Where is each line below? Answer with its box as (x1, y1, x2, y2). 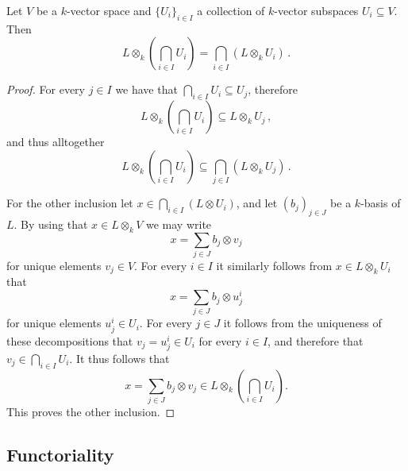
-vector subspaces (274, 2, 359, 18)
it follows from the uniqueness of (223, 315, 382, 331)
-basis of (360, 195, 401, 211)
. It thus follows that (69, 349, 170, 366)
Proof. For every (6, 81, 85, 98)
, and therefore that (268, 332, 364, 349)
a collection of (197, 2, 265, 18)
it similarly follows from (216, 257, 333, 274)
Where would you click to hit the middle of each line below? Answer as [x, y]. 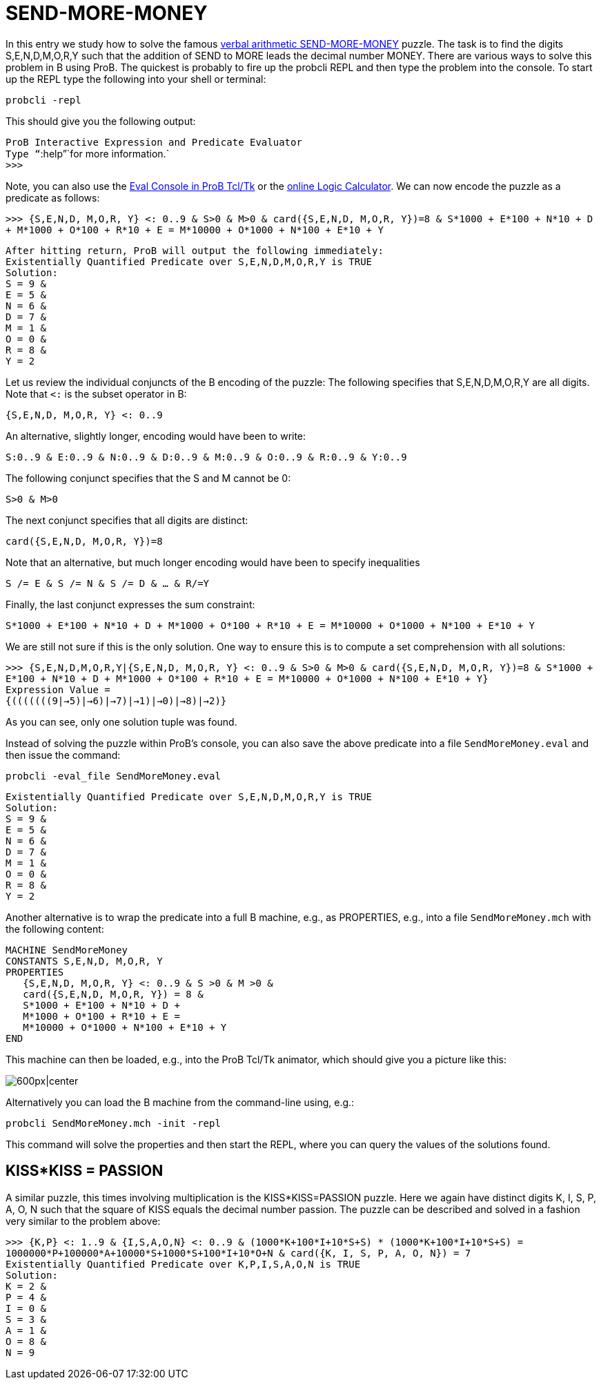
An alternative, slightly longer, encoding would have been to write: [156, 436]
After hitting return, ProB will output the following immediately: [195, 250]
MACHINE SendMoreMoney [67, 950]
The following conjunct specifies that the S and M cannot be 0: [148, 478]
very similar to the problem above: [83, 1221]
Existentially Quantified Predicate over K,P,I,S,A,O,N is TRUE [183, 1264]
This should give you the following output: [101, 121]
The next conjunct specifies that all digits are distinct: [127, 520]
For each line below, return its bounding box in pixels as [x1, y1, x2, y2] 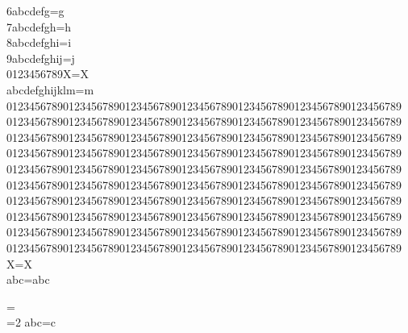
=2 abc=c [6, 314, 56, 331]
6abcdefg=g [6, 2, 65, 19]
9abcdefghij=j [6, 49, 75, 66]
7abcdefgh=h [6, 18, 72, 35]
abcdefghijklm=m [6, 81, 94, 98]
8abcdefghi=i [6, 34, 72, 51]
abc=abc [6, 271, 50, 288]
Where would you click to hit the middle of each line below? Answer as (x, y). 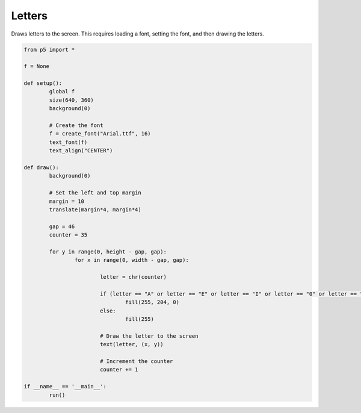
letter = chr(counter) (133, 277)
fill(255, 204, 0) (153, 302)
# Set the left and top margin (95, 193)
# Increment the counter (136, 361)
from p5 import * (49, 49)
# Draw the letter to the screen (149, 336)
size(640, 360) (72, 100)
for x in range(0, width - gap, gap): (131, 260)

--*--

Return every record above exactly as written, but drop the pictures.

Where is each line below? Answer with its box as (x1, y1, x2, y2). 
-vector subspaces (274, 2, 359, 18)
it follows from the uniqueness of (223, 315, 382, 331)
-basis of (360, 195, 401, 211)
. It thus follows that (69, 349, 170, 366)
Proof. For every (6, 81, 85, 98)
, and therefore that (268, 332, 364, 349)
a collection of (197, 2, 265, 18)
it similarly follows from (216, 257, 333, 274)
Where would you click to hit the middle of each line below? Answer as [x, y]. 
An alternative, slightly longer, encoding would have been to write: [156, 436]
After hitting return, ProB will output the following immediately: [195, 250]
MACHINE SendMoreMoney [67, 950]
The following conjunct specifies that the S and M cannot be 0: [148, 478]
very similar to the problem above: [83, 1221]
Existentially Quantified Predicate over K,P,I,S,A,O,N is TRUE [183, 1264]
This should give you the following output: [101, 121]
The next conjunct specifies that all digits are distinct: [127, 520]
For each line below, return its bounding box in pixels as [x1, y1, x2, y2] 
=2 abc=c [6, 314, 56, 331]
6abcdefg=g [6, 2, 65, 19]
9abcdefghij=j [6, 49, 75, 66]
7abcdefgh=h [6, 18, 72, 35]
abcdefghijklm=m [6, 81, 94, 98]
8abcdefghi=i [6, 34, 72, 51]
abc=abc [6, 271, 50, 288]
Where would you click to hit the middle of each line below? Answer as (x, y). 
letter = chr(counter) (133, 277)
fill(255, 204, 0) (153, 302)
# Set the left and top margin (95, 193)
# Increment the counter (136, 361)
from p5 import * (49, 49)
# Draw the letter to the screen (149, 336)
size(640, 360) (72, 100)
for x in range(0, width - gap, gap): (131, 260)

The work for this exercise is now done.